How does one do that? This is the work I focus on each day, and talk about each week in my newsletter.

For those who do engage with you, to simply let them know that you see and appreciate them. I can’t tell you how many people I have seen online who talk about wanting engagement, and then rarely reply back to the comments they do receive. Is that their prerogative? Absolutely! But I think something powerful happens when you validate those who spend time with what you create.

This doesn’t have to be complicated. For me, each week I show up and publish a new essay. Each day I show up and engage with readers and writers on Substack, on the phone, and elsewhere. And it feels amazing — an absolute gift to have one’s day filled with writing and readers.

Be the Gateway: Celebrate Every Connection with Readers

I encourage you to make small improvements, slowly over time. To view the craft of how you share as a process where you are learning as you go. You can celebrate what works, gain wisdom from what doesn’t, and measure progress not by hollow social media numbers, but in how comfortable and confident you feel in connecting with actual readers.

Seven years ago I published my book with the title, Be the Gateway: A Practical Guide to Sharing Your Creative Work and Engaging an Audience.

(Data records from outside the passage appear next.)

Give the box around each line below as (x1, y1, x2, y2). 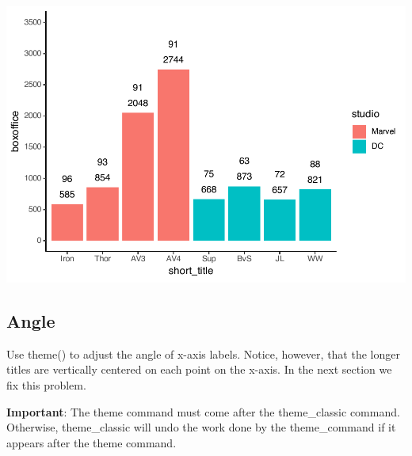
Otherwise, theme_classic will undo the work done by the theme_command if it (6, 419, 396, 435)
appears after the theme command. (6, 434, 177, 450)
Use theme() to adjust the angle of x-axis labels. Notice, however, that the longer (6, 345, 400, 362)
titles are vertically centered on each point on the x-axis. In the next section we (6, 361, 392, 378)
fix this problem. (6, 376, 86, 393)
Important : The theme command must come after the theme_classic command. (6, 403, 400, 420)

The “gateway” is a metaphor for how your writing and creative work leads people into a new way of seeing the world and themselves. But it also works in the opposite direction — you walk outside of your gateway to understand your readers and what resonates with them. It is inherently a process of feeling fulfillment in creating and sharing.

Recently Deb Lund said this of the book: “Your gateway concept is a magical portal — we can’t know where or how far the reach extends or expands. What we do makes a difference, and it may do so in infinite ways we will never know.”

When you consider sharing as being a gateway, you are focused less on “marketing a product” and “how can I get attention?” and more on the nuances of meaningful connections with readers and your work.

Please let me know in the comments: What is your biggest challenge in sharing? What has felt the most right to you?

This week for my paid subscribers, I shared a 13-minute video encouraging them to give readers multiple ways into their writing, using emotional, intellectual, and social cues. You can see a preview of that post here.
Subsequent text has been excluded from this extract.